#### Input ####

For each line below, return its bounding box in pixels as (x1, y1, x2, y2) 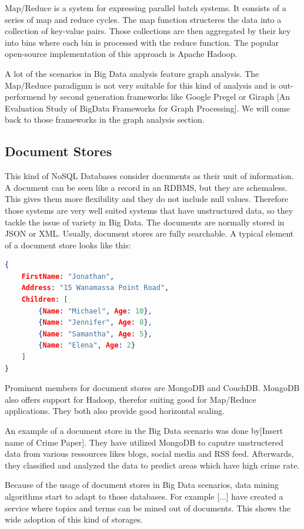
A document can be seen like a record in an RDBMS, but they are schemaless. (5, 181, 288, 193)
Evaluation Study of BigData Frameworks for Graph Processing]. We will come (5, 102, 290, 114)
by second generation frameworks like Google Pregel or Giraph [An (48, 90, 290, 103)
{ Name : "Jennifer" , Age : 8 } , (38, 318, 152, 327)
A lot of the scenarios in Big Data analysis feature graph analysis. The (5, 67, 259, 79)
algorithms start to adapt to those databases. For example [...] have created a (5, 490, 283, 502)
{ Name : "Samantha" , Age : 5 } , (38, 329, 152, 338)
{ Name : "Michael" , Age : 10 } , (38, 306, 152, 315)
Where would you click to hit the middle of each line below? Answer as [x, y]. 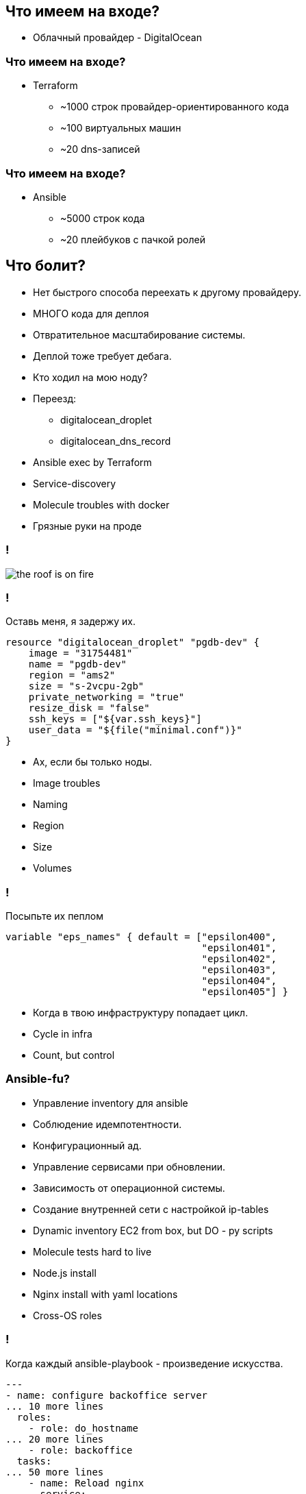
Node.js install [65, 1273]
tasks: [34, 1461]
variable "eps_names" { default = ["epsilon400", [141, 937]
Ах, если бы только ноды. [92, 762]
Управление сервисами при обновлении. [129, 1166]
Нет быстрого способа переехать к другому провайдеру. [167, 292]
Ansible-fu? [38, 1079]
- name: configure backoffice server [107, 1395]
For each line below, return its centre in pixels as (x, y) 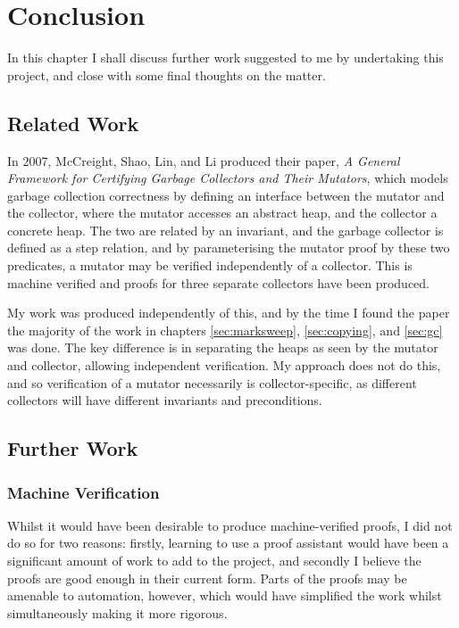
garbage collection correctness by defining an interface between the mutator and (226, 195)
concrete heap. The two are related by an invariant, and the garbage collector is (225, 230)
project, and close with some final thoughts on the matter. (167, 74)
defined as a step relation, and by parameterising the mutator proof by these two (229, 248)
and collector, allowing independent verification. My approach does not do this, (224, 365)
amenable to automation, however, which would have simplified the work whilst (225, 595)
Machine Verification (83, 492)
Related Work (73, 123)
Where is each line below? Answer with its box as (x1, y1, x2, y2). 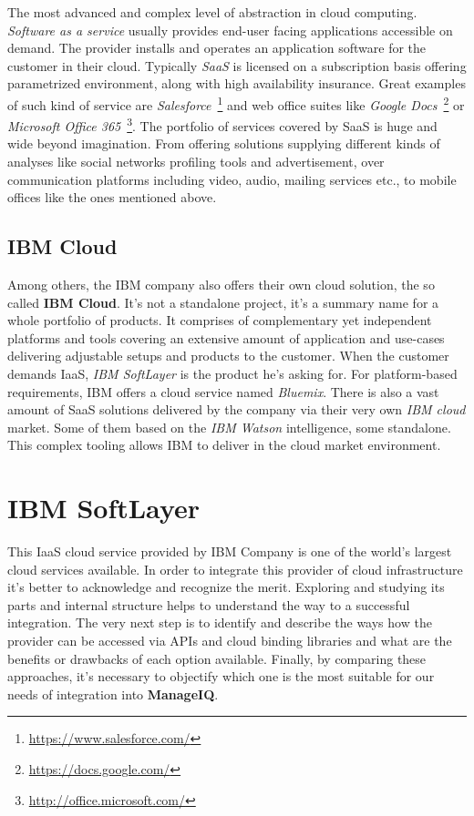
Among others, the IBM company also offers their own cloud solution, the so (7, 275, 435, 294)
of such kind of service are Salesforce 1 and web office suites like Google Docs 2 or (7, 92, 465, 114)
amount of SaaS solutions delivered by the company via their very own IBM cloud (7, 400, 466, 419)
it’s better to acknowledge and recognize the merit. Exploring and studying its (7, 577, 445, 597)
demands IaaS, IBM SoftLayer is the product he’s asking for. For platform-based (7, 364, 458, 383)
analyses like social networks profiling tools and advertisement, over (7, 152, 385, 171)
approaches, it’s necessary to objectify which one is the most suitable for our (7, 667, 435, 686)
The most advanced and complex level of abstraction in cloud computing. (7, 3, 417, 21)
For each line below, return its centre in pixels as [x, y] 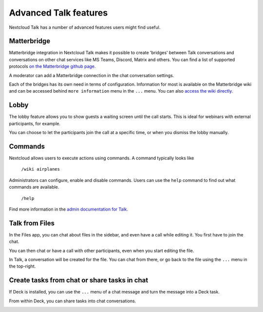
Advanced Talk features [58, 13]
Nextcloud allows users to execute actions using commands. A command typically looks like [102, 158]
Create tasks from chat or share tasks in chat [79, 280]
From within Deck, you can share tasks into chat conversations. [73, 301]
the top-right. [22, 266]
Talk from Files [32, 223]
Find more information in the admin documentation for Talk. [69, 209]
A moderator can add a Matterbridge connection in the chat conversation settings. [92, 75]
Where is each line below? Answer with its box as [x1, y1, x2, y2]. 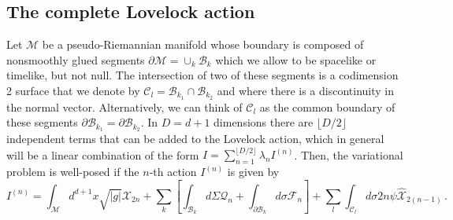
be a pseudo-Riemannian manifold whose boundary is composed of [42, 36, 364, 53]
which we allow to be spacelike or [215, 51, 377, 68]
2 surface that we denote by [6, 82, 140, 98]
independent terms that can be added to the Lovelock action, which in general [6, 130, 384, 147]
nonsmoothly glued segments [6, 51, 145, 68]
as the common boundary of [259, 98, 395, 115]
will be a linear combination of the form [6, 146, 199, 163]
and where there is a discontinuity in [217, 82, 394, 98]
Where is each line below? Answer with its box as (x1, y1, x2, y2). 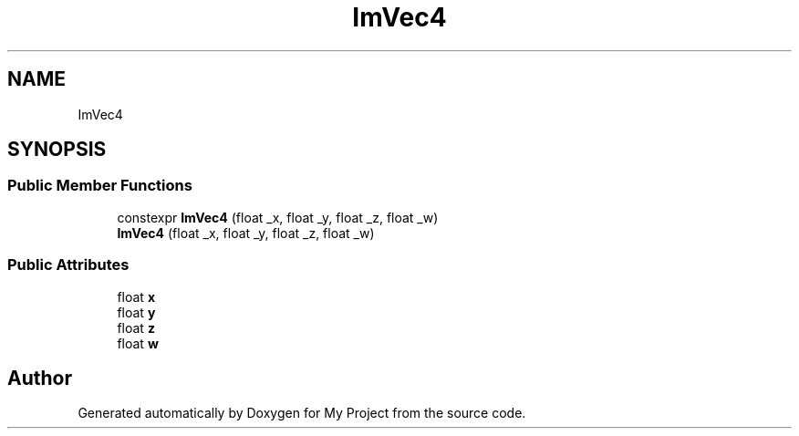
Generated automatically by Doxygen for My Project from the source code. (78, 405, 526, 421)
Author (7, 366, 72, 389)
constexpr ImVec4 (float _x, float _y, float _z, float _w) (117, 209, 439, 225)
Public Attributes (7, 255, 130, 275)
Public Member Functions (7, 176, 192, 195)
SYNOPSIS (7, 138, 107, 161)
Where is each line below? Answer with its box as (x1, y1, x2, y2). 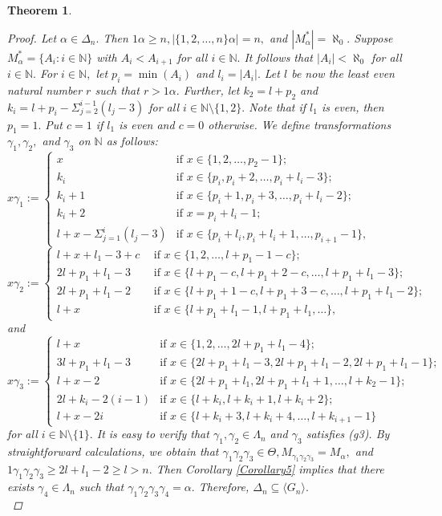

####

▸ **About this task**: Up to and including the line with "Evaluation Study of", copy the data above from its first line. Skip pictures.

▸ **Exercise response**:
For each line below, return its bounding box in pixels as (x1, y1, x2, y2) 
A document can be seen like a record in an RDBMS, but they are schemaless. (5, 181, 288, 193)
Evaluation Study of BigData Frameworks for Graph Processing]. We will come (5, 102, 290, 114)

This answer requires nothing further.